Second Round, March 2019

a. An example of a correct sequence is $5,7,6,3,1,2$. This sequence consists of six distinct numbers and is 2-composite since $5+6+1=7+3+2$. It is also 3-composite since $5+3=7+1=6+2$.

b. A possible solution is $8,17,26,27,19,10,1$. This sequence consists of seven distinct integers and is 2-composite since $8+26+19+1=17+27+10$. It is 3-composite since $8+27+1=17+19=26+10$. It is also 4-composite since $8+19=17+10=26+1=27$.

c. The largest $k$ for which a $k$-composite sequence of 99 distinct integers exists, is $k=50$. An example of such a sequence is $$1,2,\dots ,48,49,100,99,98,\dots ,52,51.$$ The 99 integers in the sequence are indeed distinct and we see that $1+99=2+98=\cdots =48+52=49+51=100$, so this sequence is 50-composite.

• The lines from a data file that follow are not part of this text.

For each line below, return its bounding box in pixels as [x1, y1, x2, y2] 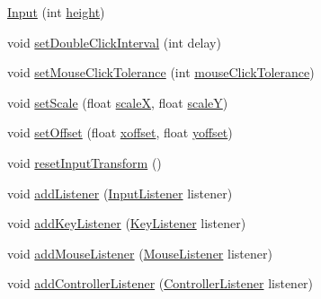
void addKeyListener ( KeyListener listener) [7, 214, 246, 233]
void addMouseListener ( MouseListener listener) [7, 243, 272, 262]
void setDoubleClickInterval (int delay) [7, 32, 221, 51]
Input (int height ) [7, 3, 105, 21]
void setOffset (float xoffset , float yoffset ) [7, 123, 233, 142]
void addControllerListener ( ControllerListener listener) [7, 274, 314, 293]
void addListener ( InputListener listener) [7, 183, 233, 202]
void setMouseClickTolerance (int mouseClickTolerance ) [7, 63, 315, 82]
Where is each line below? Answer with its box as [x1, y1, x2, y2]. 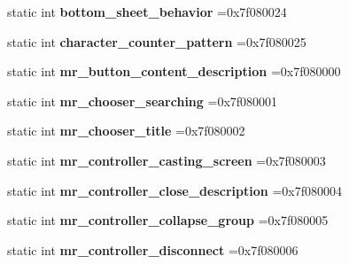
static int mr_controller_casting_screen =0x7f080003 [7, 151, 326, 169]
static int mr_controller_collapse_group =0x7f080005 [7, 211, 329, 229]
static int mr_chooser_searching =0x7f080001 [7, 91, 278, 110]
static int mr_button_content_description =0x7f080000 [7, 62, 341, 81]
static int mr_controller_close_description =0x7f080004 [7, 181, 342, 199]
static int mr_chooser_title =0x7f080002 [7, 121, 245, 140]
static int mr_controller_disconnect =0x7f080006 [7, 240, 299, 259]
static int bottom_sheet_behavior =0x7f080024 [7, 3, 287, 20]
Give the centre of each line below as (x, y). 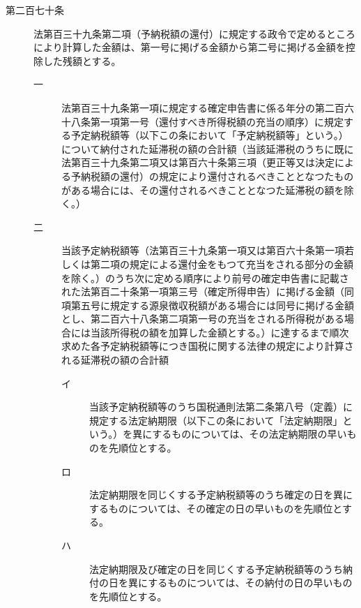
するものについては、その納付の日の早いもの (250, 583)
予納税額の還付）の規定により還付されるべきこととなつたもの (212, 176)
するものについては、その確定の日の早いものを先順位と (216, 508)
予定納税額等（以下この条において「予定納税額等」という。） (209, 135)
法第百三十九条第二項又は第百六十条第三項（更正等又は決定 (198, 162)
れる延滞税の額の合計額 (115, 360)
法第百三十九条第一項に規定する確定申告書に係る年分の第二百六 (208, 107)
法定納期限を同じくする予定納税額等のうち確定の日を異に (221, 495)

Now suppose that $k>50$ and that we have a $k$-composite sequence $a_1,a_2,\dots ,a_{99}$. Consider the group that contains the number $a_{49}$. Since $49-k<0$ and $49+k>99$, this group cannot contain any other number beside $a_{49}$. Next, consider the group containing the number $a_{50}$. Since $50-k<0$ and $50+k>99$, this group cannot contain any other number beside $a_{50}$. Hence, the numbers $a_{49}$ and $a_{50}$ each form a group by themselves and must therefore have the same value. But this is not allowed since the 99 numbers in the sequence had to be distinct.